*** INPUT DATA ***
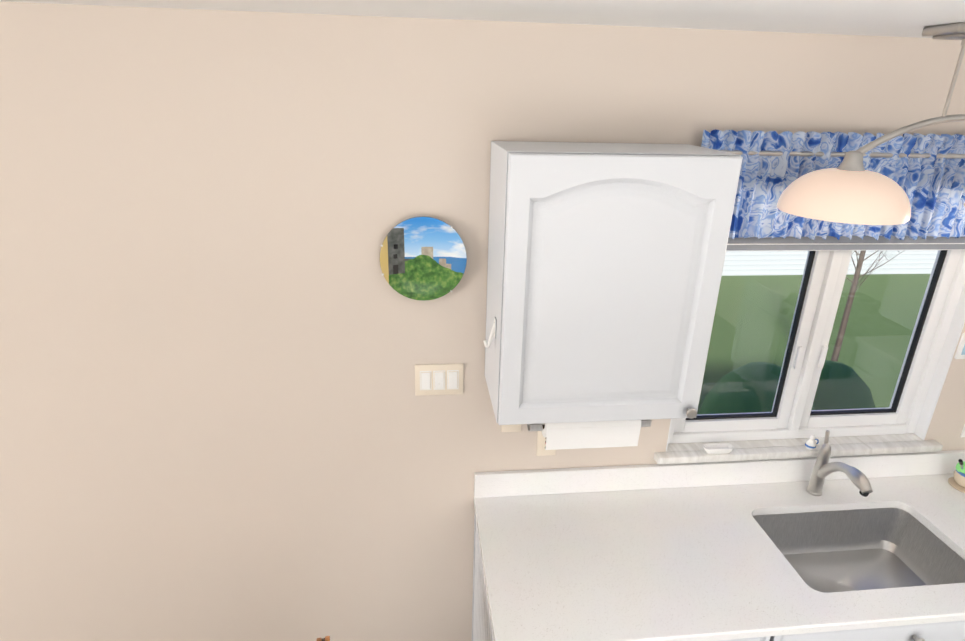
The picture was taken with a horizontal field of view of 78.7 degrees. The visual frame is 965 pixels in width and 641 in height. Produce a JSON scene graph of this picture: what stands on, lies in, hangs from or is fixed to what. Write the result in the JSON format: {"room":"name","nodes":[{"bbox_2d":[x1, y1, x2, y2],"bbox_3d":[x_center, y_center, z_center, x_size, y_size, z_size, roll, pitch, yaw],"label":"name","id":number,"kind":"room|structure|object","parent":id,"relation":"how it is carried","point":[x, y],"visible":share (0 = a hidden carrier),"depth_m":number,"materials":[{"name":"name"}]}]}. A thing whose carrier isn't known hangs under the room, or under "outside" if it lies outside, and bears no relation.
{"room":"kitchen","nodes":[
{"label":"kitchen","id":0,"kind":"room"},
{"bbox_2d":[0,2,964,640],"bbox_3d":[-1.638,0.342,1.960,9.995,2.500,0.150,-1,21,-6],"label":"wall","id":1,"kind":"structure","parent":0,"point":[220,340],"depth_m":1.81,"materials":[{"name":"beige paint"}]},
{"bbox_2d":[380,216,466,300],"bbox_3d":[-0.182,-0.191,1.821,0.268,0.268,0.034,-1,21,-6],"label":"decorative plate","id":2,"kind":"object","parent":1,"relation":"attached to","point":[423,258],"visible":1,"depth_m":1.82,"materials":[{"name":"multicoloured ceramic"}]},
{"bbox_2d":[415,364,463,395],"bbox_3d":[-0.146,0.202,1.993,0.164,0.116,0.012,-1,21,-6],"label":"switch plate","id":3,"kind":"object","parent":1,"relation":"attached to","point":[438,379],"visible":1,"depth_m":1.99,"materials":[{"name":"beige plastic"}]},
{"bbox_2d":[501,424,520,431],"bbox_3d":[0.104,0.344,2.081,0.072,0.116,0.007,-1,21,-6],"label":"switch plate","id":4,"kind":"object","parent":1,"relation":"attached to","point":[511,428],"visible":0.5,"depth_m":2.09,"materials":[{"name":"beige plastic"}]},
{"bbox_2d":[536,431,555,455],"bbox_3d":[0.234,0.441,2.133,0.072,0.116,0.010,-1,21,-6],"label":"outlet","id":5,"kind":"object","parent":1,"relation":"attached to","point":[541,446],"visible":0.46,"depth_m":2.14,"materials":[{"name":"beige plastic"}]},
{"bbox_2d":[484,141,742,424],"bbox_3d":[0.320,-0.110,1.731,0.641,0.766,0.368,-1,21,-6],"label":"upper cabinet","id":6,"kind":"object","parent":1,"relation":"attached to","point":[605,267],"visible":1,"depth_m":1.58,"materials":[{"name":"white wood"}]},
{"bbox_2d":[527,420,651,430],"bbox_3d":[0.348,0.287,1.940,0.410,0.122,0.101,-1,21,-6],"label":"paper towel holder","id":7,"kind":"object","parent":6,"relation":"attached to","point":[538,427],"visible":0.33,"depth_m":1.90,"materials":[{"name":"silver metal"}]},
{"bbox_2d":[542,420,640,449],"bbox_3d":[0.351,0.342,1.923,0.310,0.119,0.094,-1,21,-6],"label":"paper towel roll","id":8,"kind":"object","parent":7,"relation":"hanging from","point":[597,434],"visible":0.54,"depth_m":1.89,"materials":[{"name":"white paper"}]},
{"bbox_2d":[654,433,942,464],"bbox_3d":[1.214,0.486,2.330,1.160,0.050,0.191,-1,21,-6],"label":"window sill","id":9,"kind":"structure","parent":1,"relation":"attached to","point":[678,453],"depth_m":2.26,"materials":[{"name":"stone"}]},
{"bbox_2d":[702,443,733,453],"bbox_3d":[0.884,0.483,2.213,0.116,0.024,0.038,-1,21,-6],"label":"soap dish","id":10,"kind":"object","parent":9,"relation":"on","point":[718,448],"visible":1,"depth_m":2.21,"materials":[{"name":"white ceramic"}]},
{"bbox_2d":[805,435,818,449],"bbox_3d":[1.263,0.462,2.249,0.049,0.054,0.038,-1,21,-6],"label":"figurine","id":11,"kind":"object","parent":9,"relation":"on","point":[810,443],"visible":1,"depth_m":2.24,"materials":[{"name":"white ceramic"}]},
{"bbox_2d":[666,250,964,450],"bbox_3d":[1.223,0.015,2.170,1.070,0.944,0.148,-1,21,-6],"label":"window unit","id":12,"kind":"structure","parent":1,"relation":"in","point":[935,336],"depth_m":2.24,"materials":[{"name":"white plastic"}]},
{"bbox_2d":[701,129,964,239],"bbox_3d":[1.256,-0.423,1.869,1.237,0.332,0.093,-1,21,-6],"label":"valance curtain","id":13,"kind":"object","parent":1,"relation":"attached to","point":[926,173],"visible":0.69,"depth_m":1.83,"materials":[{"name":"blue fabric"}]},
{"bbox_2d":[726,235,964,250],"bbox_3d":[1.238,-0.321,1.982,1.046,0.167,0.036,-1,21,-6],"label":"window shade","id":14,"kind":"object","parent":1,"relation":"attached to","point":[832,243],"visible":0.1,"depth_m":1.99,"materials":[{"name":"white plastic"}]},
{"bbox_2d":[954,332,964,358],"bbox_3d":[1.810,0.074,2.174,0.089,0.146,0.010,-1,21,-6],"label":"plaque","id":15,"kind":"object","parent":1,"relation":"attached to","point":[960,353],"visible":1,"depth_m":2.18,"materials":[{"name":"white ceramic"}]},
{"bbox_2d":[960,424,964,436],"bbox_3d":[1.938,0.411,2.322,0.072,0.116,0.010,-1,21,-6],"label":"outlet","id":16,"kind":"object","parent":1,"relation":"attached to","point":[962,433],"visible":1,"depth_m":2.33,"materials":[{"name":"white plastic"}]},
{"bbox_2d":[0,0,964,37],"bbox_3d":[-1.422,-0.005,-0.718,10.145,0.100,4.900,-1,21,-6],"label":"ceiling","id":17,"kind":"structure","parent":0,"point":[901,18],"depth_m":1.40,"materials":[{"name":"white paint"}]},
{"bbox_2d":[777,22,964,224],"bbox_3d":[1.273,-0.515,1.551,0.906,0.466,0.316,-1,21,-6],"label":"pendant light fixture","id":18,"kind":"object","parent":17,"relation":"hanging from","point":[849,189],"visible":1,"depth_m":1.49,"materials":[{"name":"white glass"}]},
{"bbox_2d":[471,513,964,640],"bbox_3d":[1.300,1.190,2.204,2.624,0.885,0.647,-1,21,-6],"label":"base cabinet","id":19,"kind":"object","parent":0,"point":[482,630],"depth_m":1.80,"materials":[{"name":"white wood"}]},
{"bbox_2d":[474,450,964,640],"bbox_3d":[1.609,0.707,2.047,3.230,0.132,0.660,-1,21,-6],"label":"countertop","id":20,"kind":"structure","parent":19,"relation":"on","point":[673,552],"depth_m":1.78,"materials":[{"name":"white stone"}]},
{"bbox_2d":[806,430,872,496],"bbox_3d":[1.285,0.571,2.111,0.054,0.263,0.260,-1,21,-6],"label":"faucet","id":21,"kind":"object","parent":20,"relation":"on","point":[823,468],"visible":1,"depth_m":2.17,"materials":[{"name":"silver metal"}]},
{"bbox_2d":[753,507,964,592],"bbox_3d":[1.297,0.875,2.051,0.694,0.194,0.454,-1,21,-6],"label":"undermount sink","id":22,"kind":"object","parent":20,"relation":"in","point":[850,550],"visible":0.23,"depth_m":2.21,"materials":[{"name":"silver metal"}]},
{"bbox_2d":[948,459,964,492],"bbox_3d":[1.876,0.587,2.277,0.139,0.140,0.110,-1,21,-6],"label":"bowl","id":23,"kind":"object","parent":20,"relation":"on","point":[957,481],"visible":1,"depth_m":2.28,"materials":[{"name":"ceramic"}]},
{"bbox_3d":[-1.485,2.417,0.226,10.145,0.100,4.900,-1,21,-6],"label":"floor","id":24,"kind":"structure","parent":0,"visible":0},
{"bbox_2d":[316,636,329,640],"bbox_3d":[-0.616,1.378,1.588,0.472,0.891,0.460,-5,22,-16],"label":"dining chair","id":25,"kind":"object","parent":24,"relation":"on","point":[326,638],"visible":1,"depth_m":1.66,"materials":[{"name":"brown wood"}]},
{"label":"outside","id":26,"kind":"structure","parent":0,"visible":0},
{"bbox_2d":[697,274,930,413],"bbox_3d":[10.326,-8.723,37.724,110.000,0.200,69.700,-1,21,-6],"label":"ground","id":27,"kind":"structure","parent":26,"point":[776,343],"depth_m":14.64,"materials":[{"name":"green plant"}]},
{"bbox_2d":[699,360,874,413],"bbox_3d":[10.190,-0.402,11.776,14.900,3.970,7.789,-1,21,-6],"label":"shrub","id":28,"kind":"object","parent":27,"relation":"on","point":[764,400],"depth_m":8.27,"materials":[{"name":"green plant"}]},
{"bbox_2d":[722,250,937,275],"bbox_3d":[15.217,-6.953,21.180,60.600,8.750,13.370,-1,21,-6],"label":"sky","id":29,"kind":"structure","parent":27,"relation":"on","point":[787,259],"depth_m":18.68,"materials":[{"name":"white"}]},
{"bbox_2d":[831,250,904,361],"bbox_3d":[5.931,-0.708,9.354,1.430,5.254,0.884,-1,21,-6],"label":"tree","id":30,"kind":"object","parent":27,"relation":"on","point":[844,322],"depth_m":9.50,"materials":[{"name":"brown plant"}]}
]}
*** End of INPUT DATA ***
*** INPUT DATA ***
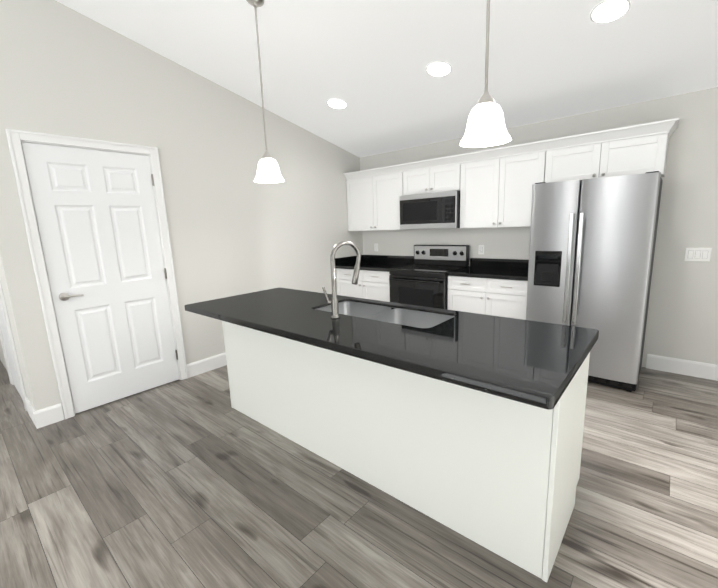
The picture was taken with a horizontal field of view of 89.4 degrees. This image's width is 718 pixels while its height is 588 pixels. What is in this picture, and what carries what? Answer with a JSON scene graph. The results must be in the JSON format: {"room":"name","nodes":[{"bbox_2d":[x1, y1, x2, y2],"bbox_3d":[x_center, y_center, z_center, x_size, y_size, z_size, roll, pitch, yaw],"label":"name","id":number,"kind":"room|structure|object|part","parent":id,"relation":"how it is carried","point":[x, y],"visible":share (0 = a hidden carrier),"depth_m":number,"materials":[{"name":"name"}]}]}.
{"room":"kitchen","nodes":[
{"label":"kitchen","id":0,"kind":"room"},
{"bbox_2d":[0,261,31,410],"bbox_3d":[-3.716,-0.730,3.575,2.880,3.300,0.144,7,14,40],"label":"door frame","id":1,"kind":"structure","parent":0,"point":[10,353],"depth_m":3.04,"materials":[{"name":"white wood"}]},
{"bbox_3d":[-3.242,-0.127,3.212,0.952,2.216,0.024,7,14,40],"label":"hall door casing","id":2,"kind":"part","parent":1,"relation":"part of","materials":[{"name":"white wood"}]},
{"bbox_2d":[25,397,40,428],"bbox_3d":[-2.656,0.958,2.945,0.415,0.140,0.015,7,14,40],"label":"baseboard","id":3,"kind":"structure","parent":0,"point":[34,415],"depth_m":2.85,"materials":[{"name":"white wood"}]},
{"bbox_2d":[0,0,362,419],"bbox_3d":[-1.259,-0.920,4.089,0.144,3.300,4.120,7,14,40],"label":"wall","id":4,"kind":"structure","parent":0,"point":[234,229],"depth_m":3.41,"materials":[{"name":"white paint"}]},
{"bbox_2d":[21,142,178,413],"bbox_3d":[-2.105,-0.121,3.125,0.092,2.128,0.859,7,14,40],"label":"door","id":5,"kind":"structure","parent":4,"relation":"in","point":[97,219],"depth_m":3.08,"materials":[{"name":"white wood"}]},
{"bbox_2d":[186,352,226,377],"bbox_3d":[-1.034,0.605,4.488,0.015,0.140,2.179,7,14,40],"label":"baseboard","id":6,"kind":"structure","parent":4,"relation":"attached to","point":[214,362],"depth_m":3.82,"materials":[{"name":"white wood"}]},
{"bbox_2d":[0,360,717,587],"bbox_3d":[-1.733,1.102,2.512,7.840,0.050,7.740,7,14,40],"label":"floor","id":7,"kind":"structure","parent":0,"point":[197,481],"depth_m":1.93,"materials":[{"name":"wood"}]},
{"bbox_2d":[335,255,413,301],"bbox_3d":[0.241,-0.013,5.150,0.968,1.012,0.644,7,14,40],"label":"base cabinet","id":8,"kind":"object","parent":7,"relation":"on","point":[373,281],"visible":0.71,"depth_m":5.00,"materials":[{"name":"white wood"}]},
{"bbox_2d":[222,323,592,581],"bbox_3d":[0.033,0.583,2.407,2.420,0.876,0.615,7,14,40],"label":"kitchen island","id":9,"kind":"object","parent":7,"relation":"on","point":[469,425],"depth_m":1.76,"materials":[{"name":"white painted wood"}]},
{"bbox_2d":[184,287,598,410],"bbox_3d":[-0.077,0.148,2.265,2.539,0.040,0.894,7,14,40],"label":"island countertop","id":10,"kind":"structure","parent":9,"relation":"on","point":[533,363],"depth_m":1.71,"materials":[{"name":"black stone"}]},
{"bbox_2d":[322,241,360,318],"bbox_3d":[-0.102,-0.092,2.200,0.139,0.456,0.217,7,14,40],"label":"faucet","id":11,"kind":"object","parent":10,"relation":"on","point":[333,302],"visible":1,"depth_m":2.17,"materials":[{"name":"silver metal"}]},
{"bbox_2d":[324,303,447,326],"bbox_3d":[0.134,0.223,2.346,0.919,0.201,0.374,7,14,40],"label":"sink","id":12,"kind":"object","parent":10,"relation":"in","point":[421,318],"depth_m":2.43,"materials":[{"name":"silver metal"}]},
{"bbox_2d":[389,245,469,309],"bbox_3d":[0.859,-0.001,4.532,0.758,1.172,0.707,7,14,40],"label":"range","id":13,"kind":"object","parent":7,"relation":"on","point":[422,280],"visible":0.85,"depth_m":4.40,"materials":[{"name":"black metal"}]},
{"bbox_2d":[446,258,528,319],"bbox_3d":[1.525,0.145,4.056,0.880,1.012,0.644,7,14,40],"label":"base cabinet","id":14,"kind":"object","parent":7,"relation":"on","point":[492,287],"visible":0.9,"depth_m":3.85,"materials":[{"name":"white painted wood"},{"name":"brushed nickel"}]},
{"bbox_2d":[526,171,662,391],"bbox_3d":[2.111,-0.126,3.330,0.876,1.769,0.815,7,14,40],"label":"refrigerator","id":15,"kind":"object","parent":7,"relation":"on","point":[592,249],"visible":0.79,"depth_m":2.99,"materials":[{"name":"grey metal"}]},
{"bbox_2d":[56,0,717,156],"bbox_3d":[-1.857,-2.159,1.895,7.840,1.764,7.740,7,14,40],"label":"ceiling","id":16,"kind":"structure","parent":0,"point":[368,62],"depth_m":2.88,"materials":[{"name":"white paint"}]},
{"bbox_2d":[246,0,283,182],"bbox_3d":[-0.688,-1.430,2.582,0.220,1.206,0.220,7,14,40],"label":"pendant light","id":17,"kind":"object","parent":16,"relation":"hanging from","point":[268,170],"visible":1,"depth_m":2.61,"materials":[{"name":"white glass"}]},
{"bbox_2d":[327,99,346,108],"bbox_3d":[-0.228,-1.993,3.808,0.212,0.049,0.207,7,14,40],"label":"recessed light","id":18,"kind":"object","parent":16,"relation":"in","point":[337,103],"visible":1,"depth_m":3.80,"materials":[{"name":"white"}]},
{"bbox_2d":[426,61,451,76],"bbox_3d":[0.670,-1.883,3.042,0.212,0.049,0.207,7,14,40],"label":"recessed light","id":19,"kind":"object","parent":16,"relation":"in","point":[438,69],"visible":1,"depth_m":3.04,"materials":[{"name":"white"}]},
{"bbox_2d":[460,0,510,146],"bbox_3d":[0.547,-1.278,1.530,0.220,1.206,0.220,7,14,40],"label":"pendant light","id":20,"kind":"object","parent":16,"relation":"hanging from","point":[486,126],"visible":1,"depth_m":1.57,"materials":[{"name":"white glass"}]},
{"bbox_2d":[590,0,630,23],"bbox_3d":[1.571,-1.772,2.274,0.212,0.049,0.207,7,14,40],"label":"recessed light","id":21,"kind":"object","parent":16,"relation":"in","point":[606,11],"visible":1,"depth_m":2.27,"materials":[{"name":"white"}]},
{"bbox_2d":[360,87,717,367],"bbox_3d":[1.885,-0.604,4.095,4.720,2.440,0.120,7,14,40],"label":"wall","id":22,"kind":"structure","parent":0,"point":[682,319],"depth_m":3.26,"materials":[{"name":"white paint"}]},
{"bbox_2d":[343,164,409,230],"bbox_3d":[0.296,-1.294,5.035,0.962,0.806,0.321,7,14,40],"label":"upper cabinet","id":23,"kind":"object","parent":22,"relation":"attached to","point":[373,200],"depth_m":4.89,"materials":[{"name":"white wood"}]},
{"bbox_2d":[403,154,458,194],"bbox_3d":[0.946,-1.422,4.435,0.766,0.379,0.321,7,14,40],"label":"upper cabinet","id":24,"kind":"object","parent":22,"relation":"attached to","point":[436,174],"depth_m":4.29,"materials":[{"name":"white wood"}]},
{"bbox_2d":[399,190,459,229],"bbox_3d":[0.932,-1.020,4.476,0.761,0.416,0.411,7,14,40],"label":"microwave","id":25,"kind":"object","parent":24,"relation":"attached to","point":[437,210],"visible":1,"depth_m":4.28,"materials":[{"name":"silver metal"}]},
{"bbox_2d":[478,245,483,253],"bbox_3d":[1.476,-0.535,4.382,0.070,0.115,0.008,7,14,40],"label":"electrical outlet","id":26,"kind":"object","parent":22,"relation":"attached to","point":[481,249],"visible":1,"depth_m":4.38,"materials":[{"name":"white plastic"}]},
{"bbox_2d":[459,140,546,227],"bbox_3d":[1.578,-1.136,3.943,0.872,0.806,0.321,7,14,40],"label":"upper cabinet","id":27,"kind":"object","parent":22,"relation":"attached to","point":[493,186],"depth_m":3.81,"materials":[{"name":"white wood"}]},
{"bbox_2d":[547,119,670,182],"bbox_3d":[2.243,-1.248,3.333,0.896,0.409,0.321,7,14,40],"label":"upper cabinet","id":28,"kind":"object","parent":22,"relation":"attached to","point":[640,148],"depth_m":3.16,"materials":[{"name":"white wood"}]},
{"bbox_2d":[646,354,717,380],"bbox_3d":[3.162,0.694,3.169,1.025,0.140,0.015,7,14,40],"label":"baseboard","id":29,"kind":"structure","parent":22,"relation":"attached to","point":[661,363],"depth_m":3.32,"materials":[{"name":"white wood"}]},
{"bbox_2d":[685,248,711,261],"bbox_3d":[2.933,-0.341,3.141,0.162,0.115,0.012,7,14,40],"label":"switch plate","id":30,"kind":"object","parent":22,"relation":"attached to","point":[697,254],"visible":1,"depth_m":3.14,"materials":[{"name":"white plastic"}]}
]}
*** End of INPUT DATA ***
Read through the entries above, and wherever a line holds the string "brown", copy it.

{"bbox_2d":[316,636,329,640],"bbox_3d":[-0.616,1.378,1.588,0.472,0.891,0.460,-5,22,-16],"label":"dining chair","id":25,"kind":"object","parent":24,"relation":"on","point":[326,638],"visible":1,"depth_m":1.66,"materials":[{"name":"brown wood"}]},
{"bbox_2d":[831,250,904,361],"bbox_3d":[5.931,-0.708,9.354,1.430,5.254,0.884,-1,21,-6],"label":"tree","id":30,"kind":"object","parent":27,"relation":"on","point":[844,322],"depth_m":9.50,"materials":[{"name":"brown plant"}]}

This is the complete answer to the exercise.